I lick the magical residue from my finger and fight to keep myself from swooning. Fae magic is as expensive and rare and powerful as it tastes.

  The tattoo spanning across his wide shoulders tells me that he’s a wolf. It’s a brand from a pack I don’t recognize. I let out a low whistle. “Wow. Someone really wants to keep you here,” I say.

  The guy’s arms tense and he looks up at me, straining against the chains. His eyes meet mine and it’s like we’re transported into the ether.

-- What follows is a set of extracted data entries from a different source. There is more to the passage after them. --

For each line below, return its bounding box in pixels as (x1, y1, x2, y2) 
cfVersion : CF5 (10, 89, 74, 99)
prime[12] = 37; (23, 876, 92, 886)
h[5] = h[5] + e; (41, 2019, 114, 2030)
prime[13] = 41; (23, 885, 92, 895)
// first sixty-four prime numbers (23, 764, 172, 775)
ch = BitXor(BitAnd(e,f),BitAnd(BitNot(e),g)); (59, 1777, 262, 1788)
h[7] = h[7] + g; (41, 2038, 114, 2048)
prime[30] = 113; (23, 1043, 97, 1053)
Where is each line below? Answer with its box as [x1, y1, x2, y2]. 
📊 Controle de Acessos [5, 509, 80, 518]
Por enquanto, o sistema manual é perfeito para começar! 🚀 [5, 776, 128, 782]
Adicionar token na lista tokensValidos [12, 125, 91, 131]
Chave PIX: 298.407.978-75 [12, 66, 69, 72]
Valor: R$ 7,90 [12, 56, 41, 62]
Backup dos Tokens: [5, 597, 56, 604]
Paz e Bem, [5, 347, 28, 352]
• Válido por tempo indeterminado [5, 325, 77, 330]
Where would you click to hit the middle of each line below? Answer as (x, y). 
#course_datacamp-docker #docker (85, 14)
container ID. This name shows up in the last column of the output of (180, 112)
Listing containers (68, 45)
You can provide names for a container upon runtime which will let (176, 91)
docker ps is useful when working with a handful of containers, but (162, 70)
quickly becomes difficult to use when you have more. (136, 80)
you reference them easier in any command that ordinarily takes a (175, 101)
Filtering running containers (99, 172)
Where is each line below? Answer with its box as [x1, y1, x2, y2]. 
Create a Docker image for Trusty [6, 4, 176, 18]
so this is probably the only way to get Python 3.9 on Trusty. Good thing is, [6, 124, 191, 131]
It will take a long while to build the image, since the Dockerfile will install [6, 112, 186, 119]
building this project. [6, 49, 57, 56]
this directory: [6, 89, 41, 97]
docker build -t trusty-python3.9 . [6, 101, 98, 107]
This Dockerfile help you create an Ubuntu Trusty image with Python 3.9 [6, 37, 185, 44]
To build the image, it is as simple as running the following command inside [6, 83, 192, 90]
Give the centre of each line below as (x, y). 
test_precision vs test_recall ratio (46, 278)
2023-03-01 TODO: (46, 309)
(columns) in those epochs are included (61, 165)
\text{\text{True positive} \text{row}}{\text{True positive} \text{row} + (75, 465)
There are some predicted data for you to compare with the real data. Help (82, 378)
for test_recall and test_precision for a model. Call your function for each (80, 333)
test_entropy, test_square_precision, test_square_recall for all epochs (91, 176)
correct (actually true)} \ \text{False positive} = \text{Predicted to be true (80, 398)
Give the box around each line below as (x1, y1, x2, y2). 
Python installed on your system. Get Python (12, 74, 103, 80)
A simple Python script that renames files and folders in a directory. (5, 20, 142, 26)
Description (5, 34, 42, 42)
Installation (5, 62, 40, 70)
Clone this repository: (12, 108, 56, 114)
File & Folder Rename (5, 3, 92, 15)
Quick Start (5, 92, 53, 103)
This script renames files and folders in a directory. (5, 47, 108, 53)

  We’re floating in an abyss of darkness and stars. His chains are gone and he’s watching me, reaching for me across the vastness of the divide. He closes his eyes as if he’s relieved and the absence of his gaze awakens a longing inside me that screams for him to open his eyes. I just need him to look at me again. I need it. I want more. I need more.

  I need him.

  A strange beeping pulls me back into the world. It takes a moment for me to register the sound coming from my wrist. I blink and look at my watch as if it’s an alien thing, an annoyance, a pest.

  Then reality hits.

  Five minutes.

  Shit.

  I shake off the haze and do a quick recon of the room. There’s a control panel on the wall that connects to an array directing the fae magic that surrounds the guy. He’s also bound in shackles on that bar.

  I can’t leave him here. I don’t know who he is or how he ended up here, but I know the monster who is keeping him here, and nobody deserves to be at the mercy of Grigory Malovich.

  “I sure hope you can walk,” I say.

  With Malovich’s card key, the panel doesn’t even need a hacker. I disable the array and watch as the fae magic is reduced to a slow trickle of pale pink smoke leaking from the open valve. Another switch opens the shackles, and as soon as he’s free he slumps over the bar, unconscious and limp.

  Three minutes.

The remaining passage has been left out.